AI Tech Lead
Posted 6 days ago

Posted 6 days ago
This is a fully remote position, open to applicants in Colombia.
• Acting as the Scrum Master and Delivery Lead for both AI teams, responsible for organizing and facilitating sprint planning, daily stand-ups, backlog grooming, and retrospectives.
• Protecting both teams from daily integration distractions by ensuring that the junior development team receives clear task definitions, structured schemas, and well-defined technical requirements.
• Balancing the rapid demands of AI prototyping with the structured pipeline stabilization cycles necessary for enterprise-level development.

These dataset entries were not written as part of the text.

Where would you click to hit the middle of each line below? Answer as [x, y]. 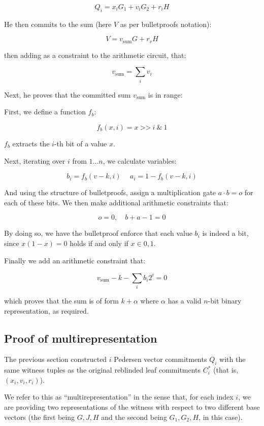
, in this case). [221, 417]
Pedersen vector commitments [160, 359]
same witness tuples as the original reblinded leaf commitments [103, 370]
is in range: [165, 94]
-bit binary [225, 300]
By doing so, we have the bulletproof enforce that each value [98, 233]
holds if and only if [99, 243]
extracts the [31, 143]
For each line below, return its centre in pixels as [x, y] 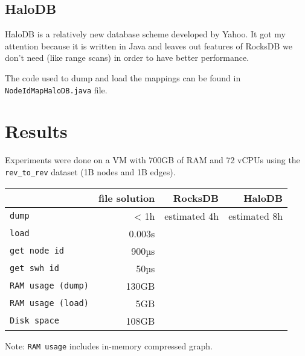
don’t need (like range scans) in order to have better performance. [127, 58]
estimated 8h [256, 216]
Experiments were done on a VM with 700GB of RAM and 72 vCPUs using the [152, 160]
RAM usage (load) [49, 303]
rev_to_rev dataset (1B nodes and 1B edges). [90, 171]
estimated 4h [192, 216]
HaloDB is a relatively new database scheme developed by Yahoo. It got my [145, 34]
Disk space [34, 321]
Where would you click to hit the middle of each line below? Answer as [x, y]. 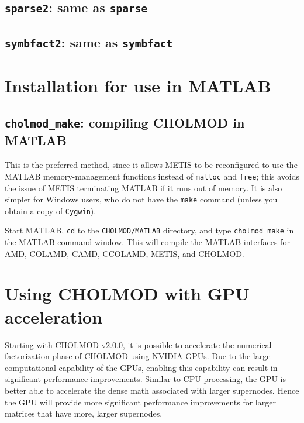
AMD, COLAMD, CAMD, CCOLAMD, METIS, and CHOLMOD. [125, 253]
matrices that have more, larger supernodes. [84, 413]
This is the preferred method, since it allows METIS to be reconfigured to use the [151, 165]
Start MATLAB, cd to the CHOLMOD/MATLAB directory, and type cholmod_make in [149, 230]
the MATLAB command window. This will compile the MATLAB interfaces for [147, 242]
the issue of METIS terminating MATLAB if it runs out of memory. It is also [144, 188]
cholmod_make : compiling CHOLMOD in [125, 123]
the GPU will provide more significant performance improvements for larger [140, 402]
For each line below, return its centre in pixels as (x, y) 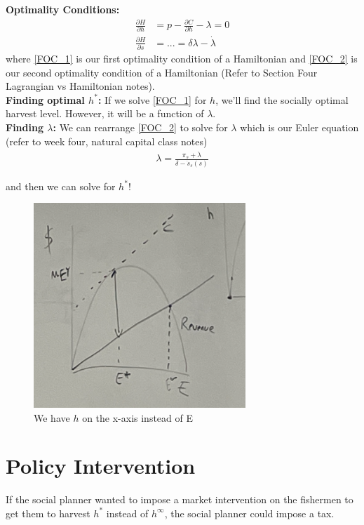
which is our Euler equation (299, 127)
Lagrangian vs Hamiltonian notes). (80, 86)
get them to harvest (48, 513)
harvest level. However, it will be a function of (105, 113)
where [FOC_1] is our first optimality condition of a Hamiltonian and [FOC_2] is (182, 59)
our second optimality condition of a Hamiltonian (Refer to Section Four (162, 72)
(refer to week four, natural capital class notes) (107, 141)
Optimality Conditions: (63, 9)
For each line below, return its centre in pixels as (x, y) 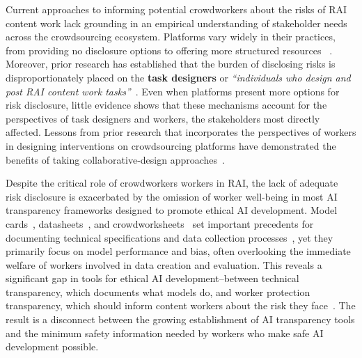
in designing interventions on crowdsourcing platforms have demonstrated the (171, 145)
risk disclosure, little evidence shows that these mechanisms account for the (166, 105)
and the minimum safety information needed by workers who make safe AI (165, 333)
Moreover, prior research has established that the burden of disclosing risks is (171, 64)
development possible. (52, 347)
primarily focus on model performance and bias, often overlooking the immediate (178, 251)
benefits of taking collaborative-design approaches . (115, 159)
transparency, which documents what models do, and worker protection (158, 291)
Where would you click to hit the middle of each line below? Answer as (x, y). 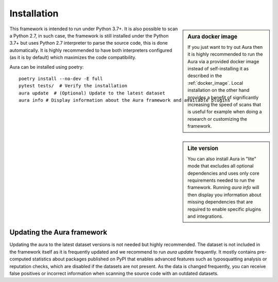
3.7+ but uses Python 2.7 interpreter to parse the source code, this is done (89, 43)
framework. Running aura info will (223, 187)
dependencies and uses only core (223, 173)
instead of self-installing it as (218, 68)
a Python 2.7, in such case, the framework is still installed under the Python (89, 35)
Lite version (203, 148)
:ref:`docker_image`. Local (215, 83)
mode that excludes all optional (221, 166)
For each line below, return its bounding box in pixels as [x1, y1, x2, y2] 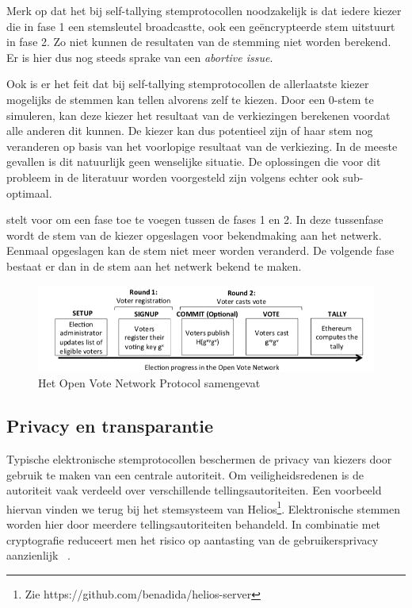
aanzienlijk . [6, 547, 71, 564]
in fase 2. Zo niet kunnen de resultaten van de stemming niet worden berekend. [6, 33, 391, 50]
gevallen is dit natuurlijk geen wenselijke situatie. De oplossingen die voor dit [6, 153, 381, 170]
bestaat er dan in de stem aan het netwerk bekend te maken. [6, 257, 302, 274]
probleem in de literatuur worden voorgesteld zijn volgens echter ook [6, 168, 340, 185]
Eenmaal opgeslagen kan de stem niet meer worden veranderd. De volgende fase [6, 242, 395, 259]
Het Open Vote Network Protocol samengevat [38, 375, 261, 391]
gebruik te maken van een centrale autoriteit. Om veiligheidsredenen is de [6, 466, 364, 483]
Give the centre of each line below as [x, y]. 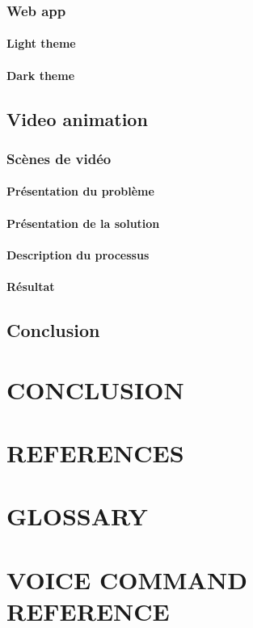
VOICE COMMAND [127, 579]
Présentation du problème [80, 191]
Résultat [31, 286]
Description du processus [78, 254]
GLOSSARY [77, 516]
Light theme [41, 43]
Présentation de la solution [83, 223]
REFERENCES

• Managing cross-team dependencies and interface mapping to guarantee effective collaboration between the senior and junior engineering teams.
• Converting stringent architectural guidelines—such as network isolation, database connection limits, and cost containment—into actionable workflows for the engineering teams.
• Collaborating with Loftware Architects to ensure teams effectively utilize AWS services and data read replicas while maintaining corporate security boundaries, tenant isolation, and regional compliance.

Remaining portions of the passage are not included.